#### RECORDS SUPPLIED
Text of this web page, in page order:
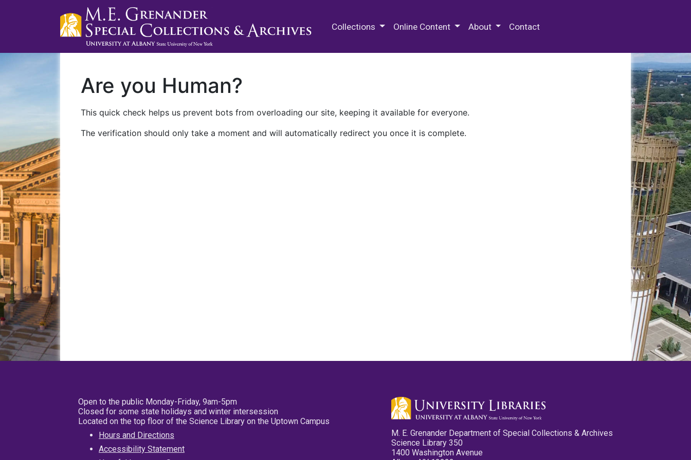
Collections Online Content About Contact
Are you Human?
This quick check helps us prevent bots from overloading our site, keeping it available for everyone.
The verification should only take a moment and will automatically redirect you once it is complete.
Open to the public Monday-Friday, 9am-5pm
Closed for some state holidays and winter intersession
Located on the top floor of the Science Library on the Uptown Campus
Hours and Directions
Accessibility Statement
M. E. Grenander Department of Special Collections & Archives
Science Library 350
1400 Washington Avenue
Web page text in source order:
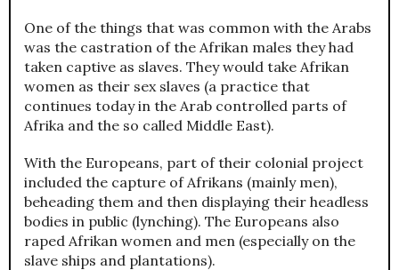
One of the things that was common with the Arabs
was the castration of the Afrikan males they had
taken captive as slaves. They would take Afrikan
women as their sex slaves (a practice that
continues today in the Arab controlled parts of
Afrika and the so called Middle East).
With the Europeans, part of their colonial project
included the capture of Afrikans (mainly men),
beheading them and then displaying their headless
bodies in public (lynching). The Europeans also
raped Afrikan women and men (especially on the
slave ships and plantations).
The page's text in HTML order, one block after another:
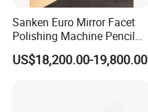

#### WORK TASK
Give back word for word the lines from the one containing "One of the things" through the final line of the data above. Pictures are to be left out.

#### EXERCISE SOLUTION
One of the things that was common with the Arabs
was the castration of the Afrikan males they had
taken captive as slaves. They would take Afrikan
women as their sex slaves (a practice that
continues today in the Arab controlled parts of
Afrika and the so called Middle East).
With the Europeans, part of their colonial project
included the capture of Afrikans (mainly men),
beheading them and then displaying their headless
bodies in public (lynching). The Europeans also
raped Afrikan women and men (especially on the
slave ships and plantations).
The page's text in HTML order, one block after another:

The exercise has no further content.